The Carnation station was located near the current site of Service Master in Spruce Pine. According to Carolyn Burnette, who supplied this photo, the boy on his bike is Harold Van Blalock. He and his parents, Joe and Mildred Young Blalock, lived next door to the Carnation station. Blalock was killed in a tragic automobile accident on September 13, 1959, at only 22 years old.

When the Carnation Dairy receiving station opened in Spruce Pine on September 4, 1941, the Asheville Citizen reported that a large crowd was in attendance to hear speeches by state and corporate officials.  An open house was held prior to the speechmaking, and “iced chocolate drinks made from Carnation milk “were served.

Prior to the station’s establishment, local farmers sold their milk to Biltmore Dairies of Asheville on a limited basis.  Speechmakers at the opening of the receiving station in Spruce Pine claimed it was the “biggest event in Mitchell County in probably 100 years” and emphasized that local income from the dairy industry would not diminish as had minerals and timber; instead, farmers’ income would increase as the demand for condensed milk grew.   They also spoke of the natural enrichment of the soil that accompanied dairy farms.

Mitchell County dairy farmers produced Grade C milk, from which evaporated milk was produced.  Only a few farmers could afford the upgrades in buildings and equipment required for Grade A, or fluid, milk for drinking.  Raw milk delivered to the Spruce Pine station was taken to the Carnation Condensery in Statesville, NC, established in 1936; daily output from the Spruce Pine Carnation station was about 60,000 pounds of milk, which made 150 cases of evaporated milk.

For a time, dairy farming provided more income for local farmers than any other agricultural work; it yielded an annual revenue of about half a million dollars for the more than 600 Mitchell County farmers who brought their raw milk to the station.
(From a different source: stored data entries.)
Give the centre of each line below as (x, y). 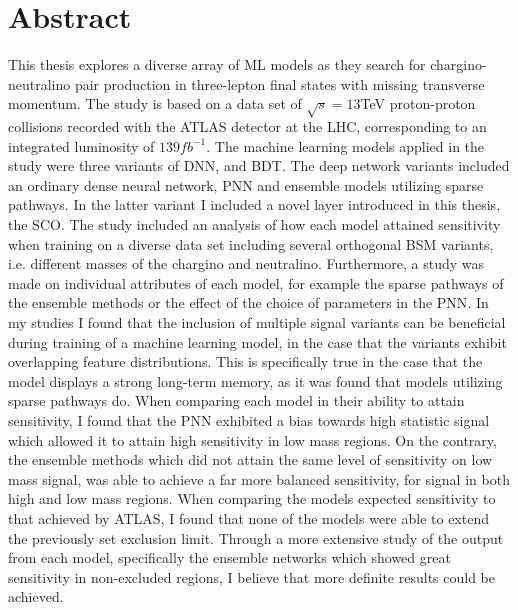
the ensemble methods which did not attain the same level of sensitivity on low (250, 459)
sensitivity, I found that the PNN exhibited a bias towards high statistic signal (249, 419)
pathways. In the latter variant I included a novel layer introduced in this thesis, (254, 204)
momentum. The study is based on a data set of (155, 103)
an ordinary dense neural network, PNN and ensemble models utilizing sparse (246, 184)
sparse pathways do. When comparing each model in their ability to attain (236, 400)
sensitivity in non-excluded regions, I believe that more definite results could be (252, 576)
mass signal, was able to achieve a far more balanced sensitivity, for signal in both (259, 478)
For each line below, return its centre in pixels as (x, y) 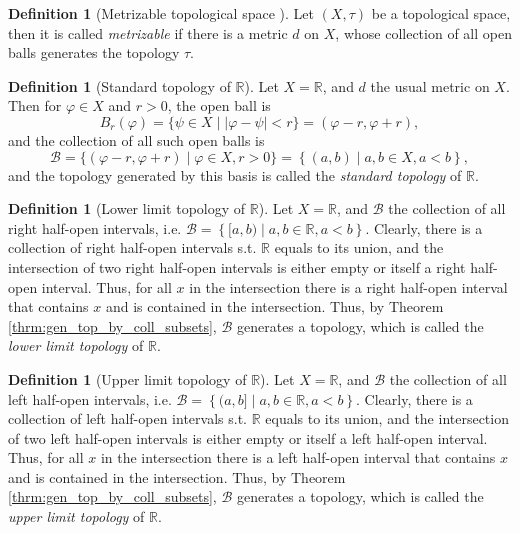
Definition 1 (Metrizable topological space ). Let (161, 13)
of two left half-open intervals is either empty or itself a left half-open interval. (248, 437)
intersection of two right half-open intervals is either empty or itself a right (237, 266)
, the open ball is (219, 105)
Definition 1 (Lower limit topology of (127, 208)
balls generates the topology (94, 52)
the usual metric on (430, 85)
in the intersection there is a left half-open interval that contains (298, 457)
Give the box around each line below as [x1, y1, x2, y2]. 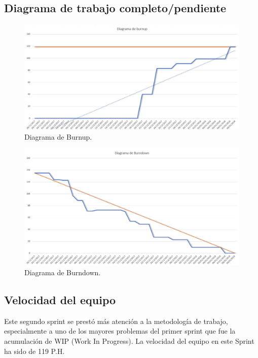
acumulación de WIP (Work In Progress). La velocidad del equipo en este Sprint [4, 335, 254, 346]
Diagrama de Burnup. [24, 131, 92, 142]
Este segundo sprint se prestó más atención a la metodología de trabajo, [4, 315, 228, 326]
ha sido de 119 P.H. [4, 345, 65, 356]
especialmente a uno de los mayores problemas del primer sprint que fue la [4, 326, 236, 336]
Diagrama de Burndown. [24, 267, 101, 277]
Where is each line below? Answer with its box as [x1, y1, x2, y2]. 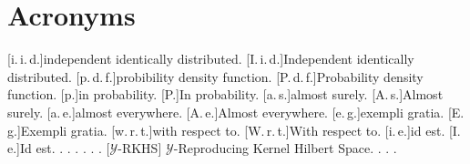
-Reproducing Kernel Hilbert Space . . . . [173, 138, 397, 158]
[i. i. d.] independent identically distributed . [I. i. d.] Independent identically [7, 49, 414, 68]
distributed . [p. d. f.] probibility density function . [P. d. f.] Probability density [7, 67, 424, 86]
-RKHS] [117, 138, 162, 158]
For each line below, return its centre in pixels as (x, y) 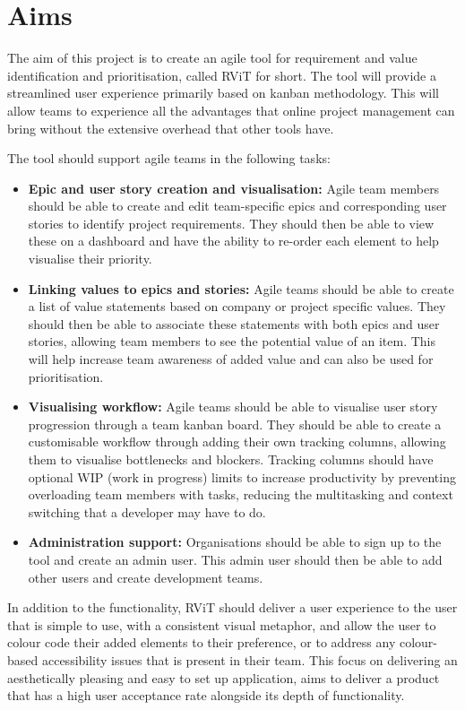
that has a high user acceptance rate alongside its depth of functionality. (206, 695)
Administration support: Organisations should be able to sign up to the (235, 542)
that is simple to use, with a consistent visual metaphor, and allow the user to (222, 624)
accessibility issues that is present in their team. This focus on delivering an (250, 659)
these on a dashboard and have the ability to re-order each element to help (233, 241)
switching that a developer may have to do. (147, 511)
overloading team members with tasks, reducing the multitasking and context (241, 494)
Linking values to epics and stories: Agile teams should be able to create (241, 288)
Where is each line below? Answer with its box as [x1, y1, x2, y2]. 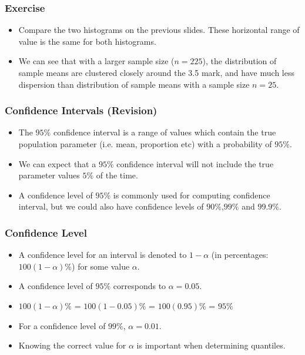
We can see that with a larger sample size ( [18, 55, 175, 67]
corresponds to [113, 280, 166, 292]
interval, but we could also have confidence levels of [18, 200, 204, 213]
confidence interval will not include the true [116, 157, 274, 170]
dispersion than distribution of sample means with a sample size [18, 78, 250, 90]
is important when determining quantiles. [136, 339, 286, 351]
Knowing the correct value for [18, 339, 126, 351]
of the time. [96, 169, 138, 181]
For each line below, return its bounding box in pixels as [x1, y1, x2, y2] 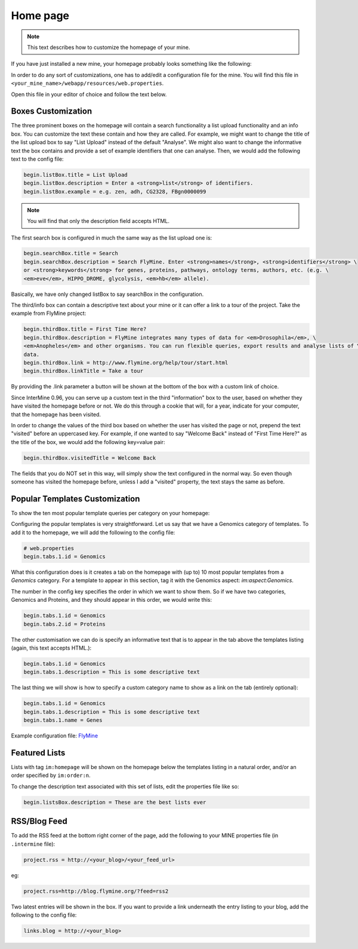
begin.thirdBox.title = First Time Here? [23, 326, 147, 333]
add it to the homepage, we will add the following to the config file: [11, 529, 175, 536]
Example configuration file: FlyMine [11, 732, 98, 739]
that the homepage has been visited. [11, 411, 101, 418]
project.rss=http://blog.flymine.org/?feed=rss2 [23, 887, 169, 895]
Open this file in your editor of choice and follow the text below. [11, 90, 167, 98]
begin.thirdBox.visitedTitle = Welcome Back [23, 454, 156, 461]
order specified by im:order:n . [11, 772, 91, 779]
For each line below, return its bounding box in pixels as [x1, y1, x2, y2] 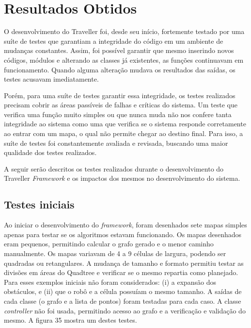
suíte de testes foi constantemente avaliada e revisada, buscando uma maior [4, 138, 228, 148]
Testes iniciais [4, 197, 75, 212]
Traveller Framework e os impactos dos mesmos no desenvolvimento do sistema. [4, 173, 240, 183]
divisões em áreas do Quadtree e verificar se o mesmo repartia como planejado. [4, 267, 238, 277]
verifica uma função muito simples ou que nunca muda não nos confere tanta [4, 109, 232, 119]
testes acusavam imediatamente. [4, 74, 99, 84]
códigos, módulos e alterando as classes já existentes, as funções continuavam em [4, 54, 244, 65]
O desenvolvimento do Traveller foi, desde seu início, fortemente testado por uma [4, 26, 245, 36]
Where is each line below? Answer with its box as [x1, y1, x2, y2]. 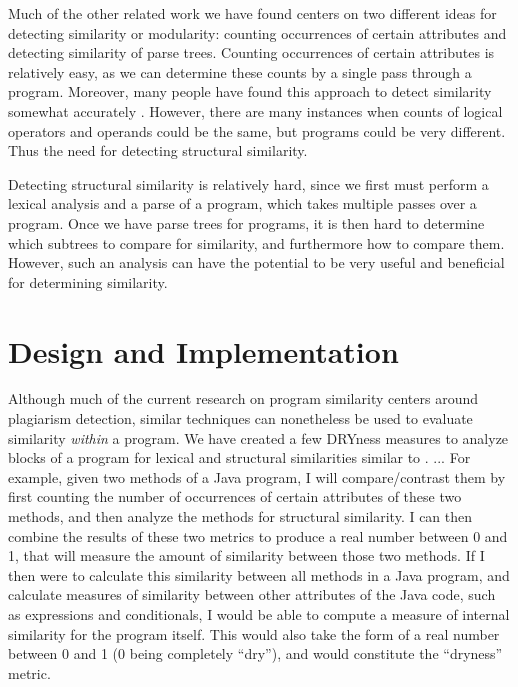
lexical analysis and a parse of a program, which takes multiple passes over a [8, 193, 477, 214]
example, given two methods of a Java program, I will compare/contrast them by [8, 466, 506, 487]
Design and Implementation [8, 330, 399, 371]
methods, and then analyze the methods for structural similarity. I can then [8, 506, 473, 526]
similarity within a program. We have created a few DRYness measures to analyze [8, 427, 509, 448]
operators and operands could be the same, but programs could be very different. [8, 120, 506, 141]
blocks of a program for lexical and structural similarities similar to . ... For [8, 447, 471, 468]
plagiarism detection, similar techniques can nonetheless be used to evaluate [8, 408, 473, 429]
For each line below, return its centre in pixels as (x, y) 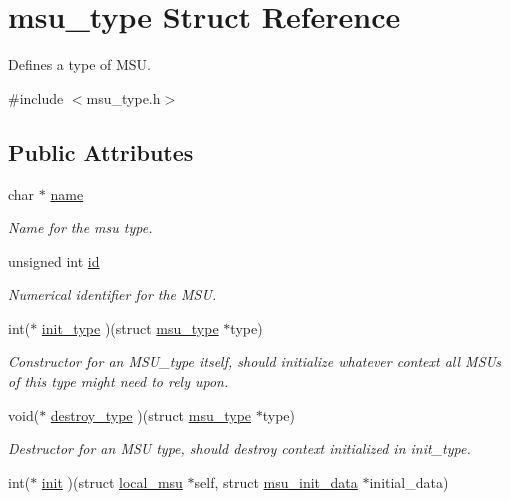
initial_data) (409, 481)
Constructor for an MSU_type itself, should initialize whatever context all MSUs (254, 361)
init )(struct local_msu (112, 481)
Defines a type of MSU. (79, 64)
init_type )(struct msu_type (130, 327)
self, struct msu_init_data (276, 481)
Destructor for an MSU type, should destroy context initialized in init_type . (239, 448)
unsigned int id (54, 260)
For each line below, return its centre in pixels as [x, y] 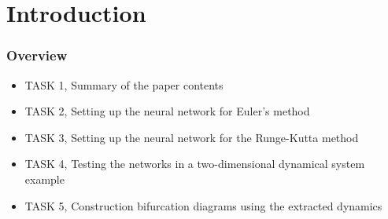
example [44, 179]
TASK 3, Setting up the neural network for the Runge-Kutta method [192, 137]
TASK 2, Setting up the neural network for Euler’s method [167, 111]
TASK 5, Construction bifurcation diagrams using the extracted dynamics [203, 205]
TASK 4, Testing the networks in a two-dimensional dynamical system [195, 164]
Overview [37, 55]
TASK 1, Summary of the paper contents [124, 84]

One of the speakers at the opening was S.T. Henry, owner of a dairy farm on the site of today’s golf course.  He said that the dairy business would radically change, passing out of the hands of farmwives, “who had heretofore sold small amounts of butter and milk for pin money.  Selling milk to such markets as are now opening here… will be a man’s business.”  Sexism aside, collaboration among the Carnation Company, State agricultural offices, and local farmers also led to opportunities for local boys and girls to participate in 4H and other agricultural programs (Tri-County News 2-21-1950).  The young people were often spotlighted in news reports over the next few years as breeders of the dairy cattle exhibited at the Annual Tri-County Cattle Show held at the old Mayland Fairgrounds.

This researcher was unable to find when the receiving station shut down, but it was still in operation in 1953 according to a February 23rd article in the Asheville Citizen-Times.  Does anyone know when the station closed?